> _Exercise_
Here is the task for the records below: repeat exactly the lines from the one with "you've driven on a frozen lake. (132, 49)" to the one with "proches (bientôt disponible", both included, and nothing else.
== == ==
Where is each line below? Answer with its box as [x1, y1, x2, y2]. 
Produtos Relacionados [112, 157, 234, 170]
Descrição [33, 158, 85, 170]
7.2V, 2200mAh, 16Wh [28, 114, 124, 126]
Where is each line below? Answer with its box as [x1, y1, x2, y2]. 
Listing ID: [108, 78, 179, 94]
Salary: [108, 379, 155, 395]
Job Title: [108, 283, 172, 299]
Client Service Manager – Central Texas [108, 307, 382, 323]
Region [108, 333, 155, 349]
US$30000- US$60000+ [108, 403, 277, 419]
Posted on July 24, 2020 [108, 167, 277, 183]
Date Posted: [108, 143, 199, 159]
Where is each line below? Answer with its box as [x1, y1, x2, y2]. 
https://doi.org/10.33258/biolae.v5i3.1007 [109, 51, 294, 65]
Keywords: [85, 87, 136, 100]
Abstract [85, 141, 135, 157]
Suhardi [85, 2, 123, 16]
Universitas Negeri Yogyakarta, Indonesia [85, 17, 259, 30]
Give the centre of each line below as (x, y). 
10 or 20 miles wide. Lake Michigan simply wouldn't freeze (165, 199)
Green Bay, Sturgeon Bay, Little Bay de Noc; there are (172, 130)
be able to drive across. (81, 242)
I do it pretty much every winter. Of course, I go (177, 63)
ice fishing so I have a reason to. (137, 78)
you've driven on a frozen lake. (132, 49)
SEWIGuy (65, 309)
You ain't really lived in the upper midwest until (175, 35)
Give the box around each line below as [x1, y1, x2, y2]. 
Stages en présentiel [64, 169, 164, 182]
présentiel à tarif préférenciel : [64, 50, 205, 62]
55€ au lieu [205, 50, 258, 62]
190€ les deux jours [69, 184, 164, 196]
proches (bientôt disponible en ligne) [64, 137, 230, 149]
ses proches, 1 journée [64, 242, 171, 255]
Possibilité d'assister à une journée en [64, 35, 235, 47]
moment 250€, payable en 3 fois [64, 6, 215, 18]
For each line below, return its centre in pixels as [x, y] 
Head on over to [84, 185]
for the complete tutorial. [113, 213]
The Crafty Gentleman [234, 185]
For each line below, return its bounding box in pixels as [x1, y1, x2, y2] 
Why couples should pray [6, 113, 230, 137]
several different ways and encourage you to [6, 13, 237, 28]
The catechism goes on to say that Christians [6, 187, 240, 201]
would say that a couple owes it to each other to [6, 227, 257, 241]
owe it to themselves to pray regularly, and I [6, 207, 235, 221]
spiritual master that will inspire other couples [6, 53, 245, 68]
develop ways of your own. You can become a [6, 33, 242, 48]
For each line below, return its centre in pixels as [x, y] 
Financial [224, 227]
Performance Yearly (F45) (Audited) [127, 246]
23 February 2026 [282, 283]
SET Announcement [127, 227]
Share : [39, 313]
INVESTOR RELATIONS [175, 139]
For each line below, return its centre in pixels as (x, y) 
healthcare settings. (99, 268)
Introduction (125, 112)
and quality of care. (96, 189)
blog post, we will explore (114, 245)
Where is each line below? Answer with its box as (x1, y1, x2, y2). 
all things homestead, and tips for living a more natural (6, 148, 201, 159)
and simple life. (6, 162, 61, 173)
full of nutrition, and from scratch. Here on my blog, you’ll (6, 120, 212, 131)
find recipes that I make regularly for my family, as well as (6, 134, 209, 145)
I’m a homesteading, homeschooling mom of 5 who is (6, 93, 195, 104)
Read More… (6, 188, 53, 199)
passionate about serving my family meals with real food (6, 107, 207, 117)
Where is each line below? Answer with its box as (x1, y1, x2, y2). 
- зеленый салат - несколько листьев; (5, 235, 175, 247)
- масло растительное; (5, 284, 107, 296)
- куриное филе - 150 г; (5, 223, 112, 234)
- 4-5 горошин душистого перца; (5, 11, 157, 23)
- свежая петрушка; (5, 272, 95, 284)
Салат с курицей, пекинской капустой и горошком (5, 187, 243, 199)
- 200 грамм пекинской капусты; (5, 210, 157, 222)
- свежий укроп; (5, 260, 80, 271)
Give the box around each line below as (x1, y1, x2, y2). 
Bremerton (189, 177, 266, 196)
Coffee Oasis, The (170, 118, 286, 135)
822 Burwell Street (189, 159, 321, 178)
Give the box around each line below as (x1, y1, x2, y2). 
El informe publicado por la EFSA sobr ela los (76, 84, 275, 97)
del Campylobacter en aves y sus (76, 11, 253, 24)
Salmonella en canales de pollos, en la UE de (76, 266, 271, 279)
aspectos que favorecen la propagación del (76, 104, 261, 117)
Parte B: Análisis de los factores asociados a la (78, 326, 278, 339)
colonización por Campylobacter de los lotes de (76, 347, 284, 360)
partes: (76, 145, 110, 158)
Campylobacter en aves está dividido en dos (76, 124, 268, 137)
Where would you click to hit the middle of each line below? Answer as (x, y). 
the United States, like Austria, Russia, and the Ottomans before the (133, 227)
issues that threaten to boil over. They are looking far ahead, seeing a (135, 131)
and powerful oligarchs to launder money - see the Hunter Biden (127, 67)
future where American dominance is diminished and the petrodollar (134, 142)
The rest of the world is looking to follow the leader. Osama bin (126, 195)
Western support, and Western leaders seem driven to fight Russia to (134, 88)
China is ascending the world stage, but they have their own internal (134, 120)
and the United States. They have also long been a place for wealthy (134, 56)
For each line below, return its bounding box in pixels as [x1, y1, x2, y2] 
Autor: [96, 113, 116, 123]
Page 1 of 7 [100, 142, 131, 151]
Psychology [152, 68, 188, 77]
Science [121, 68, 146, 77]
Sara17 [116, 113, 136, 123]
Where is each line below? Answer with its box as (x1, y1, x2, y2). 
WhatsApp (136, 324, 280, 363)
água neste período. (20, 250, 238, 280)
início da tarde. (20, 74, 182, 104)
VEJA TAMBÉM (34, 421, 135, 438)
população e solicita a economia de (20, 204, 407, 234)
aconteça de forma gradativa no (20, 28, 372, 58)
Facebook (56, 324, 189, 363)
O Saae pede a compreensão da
== == ==
> _Solution for this task_
you've driven on a frozen lake. (132, 49)
SEWIGuy (65, 309)
You ain't really lived in the upper midwest until (175, 35)
Give the box around each line below as [x1, y1, x2, y2]. 
Stages en présentiel [64, 169, 164, 182]
présentiel à tarif préférenciel : [64, 50, 205, 62]
55€ au lieu [205, 50, 258, 62]
190€ les deux jours [69, 184, 164, 196]
proches (bientôt disponible en ligne) [64, 137, 230, 149]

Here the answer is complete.